= Eugene Sharrer =

German-born British colonial entrepreneur

Eugene Charles Albert Sharrer was a German-born British subject who became one of the most influential colonial entrepreneurs in British Central Africa (now Malawi) during the late 19th and early 20th centuries. Active from 1888 to the early 1900s, he established a commercial empire that spanned retail and wholesale trading, large-scale land acquisition, agricultural estates, and river transport. He initially traded in ivory, then expanded into plantation agriculture, holding more land under cultivation than any other European settler, and was the first to grow cotton in the Middle Shire valley. He founded Kubula Stores Ltd, operated a fleet of steamers through Sharrer's Zambezi Traffic Company, and played a leading role in founding the Shire Highlands Railway Company.

Sharrer was a central figure in the formation of settler political associations that lobbied for European commercial interests. In 1902, he consolidated his companies, including agricultural estates, trading operations, and transport concerns, into the British Central Africa Company Ltd, becoming its principal shareholder. He left the territory shortly thereafter but retained financial ties. Little is known about his life prior to 1888. He died in London during the First World War while interned as a German national.

==Arrival in Central Africa==
Very little is known about the early life of Eugene Sharrer, and his date or even year of birth is unknown. It is recorded that he was by origin a German from Hamburg and claimed to be a British subject by naturalisation. He was described as of Jewish appearance, if not of Jewish origin, by a colonial official and became an archetypal colonial outsider, financially successful but disliked by officials because of his national and ethnic origins. He arrived in what is today Malawi in 1888, before the country had become a British protectorate, with a consignment of trade goods and he initially joined forces with John Buchanan who had been trading there since 1881, but soon started trading on his own account. Sharrer was involved in the trade in ivory, until 1893 the main export product of the area, and from this trading venture there developed the wholesale and retail Kubula Stores Ltd. When the ivory trade declined as the elephants were killed off, he diversified, acquiring considerable landholdings and building up a successful transport and agricultural concern. Kubula Stores Ltd failed to compete with the rural network of "Mandala" village stores of the African Lakes Company and was sold to this rival in the 1920s.

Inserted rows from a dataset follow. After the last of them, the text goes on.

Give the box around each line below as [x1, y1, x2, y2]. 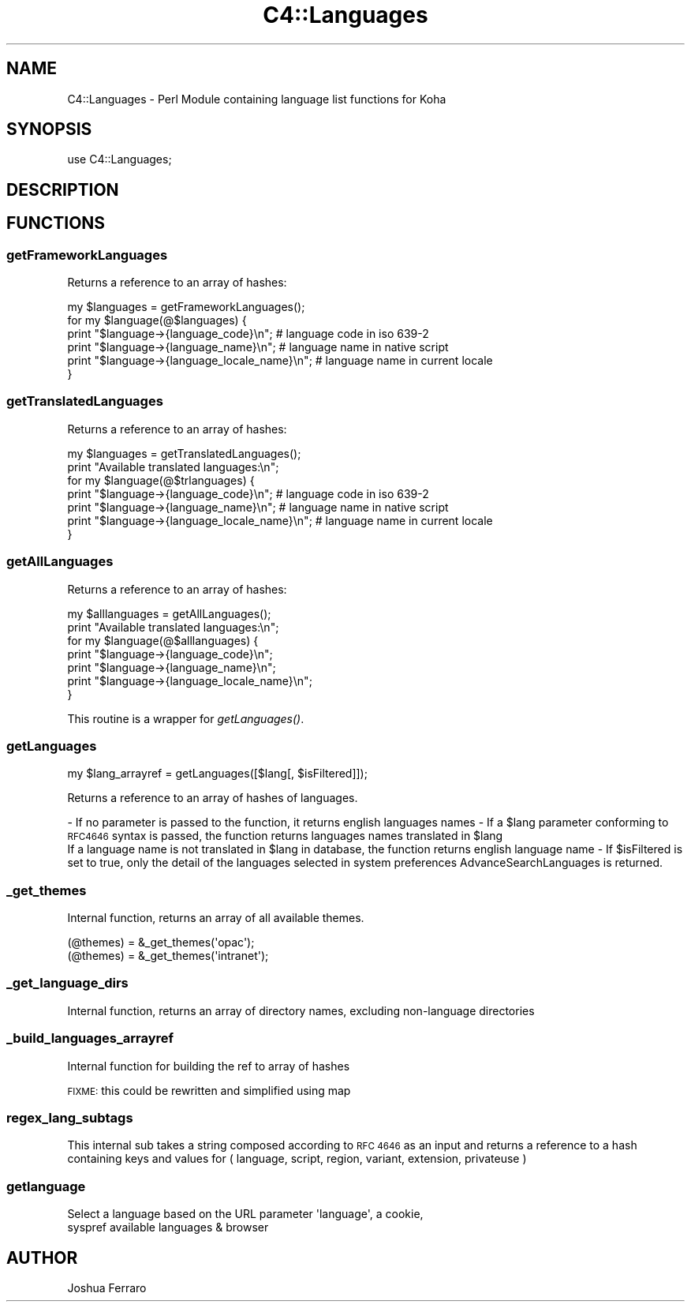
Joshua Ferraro [67, 1280, 147, 1295]
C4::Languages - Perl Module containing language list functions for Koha [67, 92, 446, 106]
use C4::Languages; [67, 152, 172, 167]
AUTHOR [6, 1247, 78, 1268]
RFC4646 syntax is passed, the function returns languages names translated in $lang [67, 829, 503, 843]
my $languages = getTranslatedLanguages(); [67, 446, 301, 460]
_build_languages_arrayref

Although a British consul was resident in Central Africa from 1883, as late as 1888 the British Foreign Office declined to accept responsibility to protect the tiny British settlements there. Sharrer claimed to have purchased 363,034 acres in the area, and had attempted to induce chiefs to give up all their rights to their land. He may have intended to form his own Chartered company, or as Harry Johnston who was appointed as British consul in 1891 suspected, to acquire a form of sovereignty over the Shire Highlands and sell his rights either to Britain or Germany. Johnston rejected the suggestion that any treaties made before the British Central Africa Protectorate was established in 1891 could transfer sovereignty to Sharrer, but he accepted that these treaties were evidence of sales of land to him.

==Development and Consolidation==
The declaration of the protectorate left Sharrer in possession of three large and two smaller estates, initially largely undeveloped. Unlike other large landowners, whose holdings were concentrated in the Shire Highlands, about half of Sharrer's land was in the Shire valley. Sharrer sold off some land near the main settlement of Blantyre and also experimented with a variety of crops. He first tried coffee, and by 1891 he had the greatest area of coffee planted in the protectorate. He soon followed this up with tobacco, and was the first settler to grow cotton in the Middle Shire valley from 1901. By 1902 when Sharrer's landholdings were transferred to the British Central Africa Company Ltd, only a few thousand acres were being cultivated, although his estates had more land under cultivation than any other European landowner. Sharrer was one of the leading estate owners and formed the Shire Highland Planters Association in November 1891, becoming its Chairman. In 1895, it joined with its rival, the Nyasaland Planters Association, to form the British Central Africa Chamber of Agriculture and Commerce, a powerful pressure group for European planters and their businesses.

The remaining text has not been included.